1250 Bogedone Delight Minor Composed by Andrew M Roberts 23456 1 2 3 4 5 45623 – x 62345 – x 56423 – x 46325 – 25463 x – – 34256 – – – 63542 – – – 24653 – – s s x 53246 – – x – x 32546 – x x x x 25364 – c (2) x = 16 Bob; c = 1256 Single. Contains the in courses extent, 21 extra out of course leads, 1 out of course lead (136542), finishes with 2 blows of 125364.
1250 Bogedone Delight Minor Composed by Andrew M Roberts 23456 1 2 3 4 5 45623 x – 62345 x – 56423 – x 46325 – 42563 – 2 x 35426 – – – 46253 – – a a 63542 x a c – 52364 s b – x 25364 – s (2) x = 16 Bob; a = 1456 Single; b = 1236 Single; c = 1256 Single; Contains repeated rows without a call or change of method. Contains the in courses extent, 19 extra out of course leads, 3 out of course lead (124635, 135246 and 136425), finishes with 2 blows of 125364.

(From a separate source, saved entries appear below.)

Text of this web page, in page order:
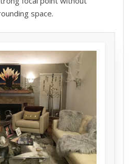
space.
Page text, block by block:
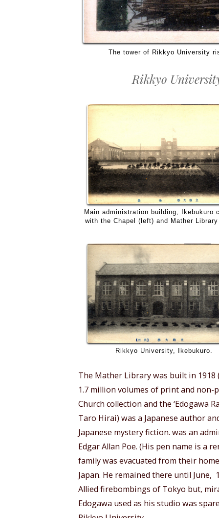
The tower of Rikkyo University
Rikkyo
Main administration building, Ikebukuro
with the Chapel (left) and Mather
Rikkyo University, Ikebukuro.
The Mather Library was built in 1918
1.7 million volumes of print and
Church collection and the ‘Edogawa
Taro Hirai) was a Japanese author
Japanese mystery fiction. was an
Edgar Allan Poe. (His pen name is a
family was evacuated from their
Japan. He remained there until
Allied firebombings of Tokyo but,
Edogawa used as his studio was
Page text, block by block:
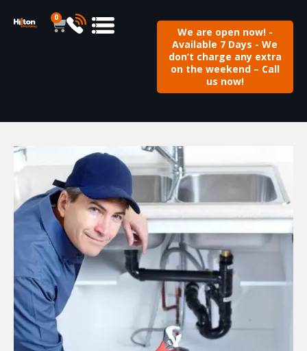
0
We are open now! -
Available 7 Days - We
don’t charge any extra
on the weekend – Call
us now!
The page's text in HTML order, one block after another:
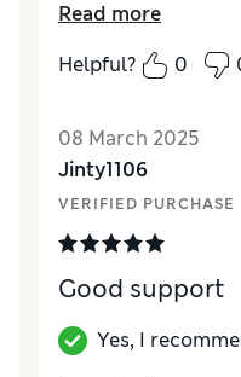
too long. I would
Reviewer Ratings
Value for Money
How did it fit?
Read more
Helpful?
0
08 March 2025
Jinty1106
VERIFIED PURCHASE
Good support
Yes, I
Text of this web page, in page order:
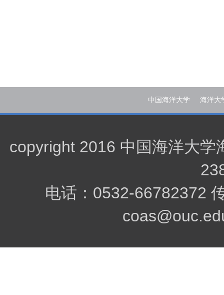
中国海洋大学 海洋大
copyright 2016 中国海洋大学
电话：0532-66782372

1270 Bogedone Delight Minor Composed by Andrew M Roberts (32456) 1 2 3 4 5 32456 a – c 45632 – a – c 24653 – a 25463 s s 54326 c b 64235 – – 56423 – – 34562 – x – x 63524 a x x – 45623 a – c a 23456 – c s (3) x = 16 Bob; a = 1456 Single; b = 1236 Single; c = 1256 Single; Start at the backstroke snap. Contains the out of course extent minus the four aforementioned leads (136542, 124635, 135246 and 136425) and 27 in course leads, all distinct except for 2 copies of 126543.

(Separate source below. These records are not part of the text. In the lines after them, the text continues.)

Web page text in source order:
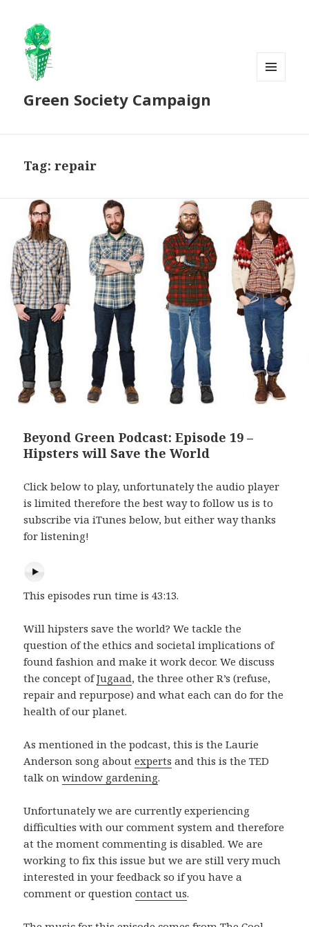
Green Society Campaign
Tag:repair
Beyond Green Podcast: Episode 19 –
Hipsters will Save the World
Click below to play, unfortunately the audio player
is limited therefore the best way to follow us is to
subscribe via iTunes below, but either way thanks
for listening!
This episodes run time is 43:13.
Will hipsters save the world? We tackle the
question of the ethics and societal implications of
found fashion and make it work decor. We discuss
the concept ofJugaad, the three other R’s (refuse,
repair and repurpose) and what each can do for the
health of our planet.
As mentioned in the podcast, this is the Laurie
Anderson song aboutexperts and this is the TED
talk onwindow gardening.
Unfortunately we are currently experiencing
difficulties with our comment system and therefore
at the moment commenting is disabled. We are
working to fix this issue but we are still very much
interested in your feedback so if you have a
comment or questioncontact us.
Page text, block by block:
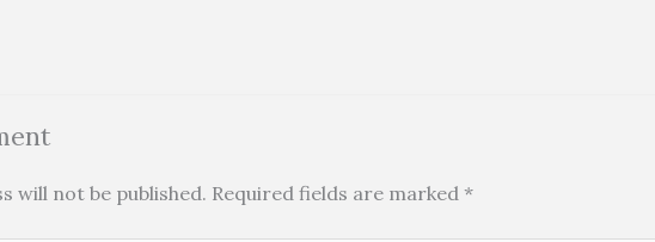
will not be published. Required fields are marked *

1270 Bogedone Delight Minor Composed by Andrew M Roberts (32456) 1 2 3 4 5 64253 – s – s 32645 c x a 63245 – 63425 s 24635 s – – 26543 a – 54362 c s – s 25643 a x c 32456 s – s 56234 b – – 23456 – (3) x = 16 Bob; a = 1456 Single; b = 1236 Single; c = 1256 Single; Start at the backstroke snap. Contains the out of course extent and 23 in course leads.
These 4 quarter peals cumulatively contain each change 7 times.

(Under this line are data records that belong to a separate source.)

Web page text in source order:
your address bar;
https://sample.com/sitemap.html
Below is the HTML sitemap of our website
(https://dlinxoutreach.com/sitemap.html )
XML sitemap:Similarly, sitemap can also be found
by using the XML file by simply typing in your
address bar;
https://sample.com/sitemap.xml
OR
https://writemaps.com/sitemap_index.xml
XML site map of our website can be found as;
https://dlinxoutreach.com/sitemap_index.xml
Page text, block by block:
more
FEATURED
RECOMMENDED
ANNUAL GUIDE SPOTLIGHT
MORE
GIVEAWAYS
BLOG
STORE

I am not aware of anybody else having thought about this problem before. It seems plausible that somebody may have rung a plain minor composition that works, either by design or accident but it seems rather unlikely that anybody has in a treble dodging method. Though of course ringing 8 extents satisfies the problem suboptimally. For minimus and singles the problem is trivial, though you perhaps want to ring a 5088 of minimus. This has been done before. For say plain doubles it isn't quite automatic as 42 does not divide by 4, to do it optimally all you need is a true 60 and a true 180 which combine for 240. 3*(BBH) for 180 and 3*F for 60 work for plain bob. It seems plausible that somebody has rung this before.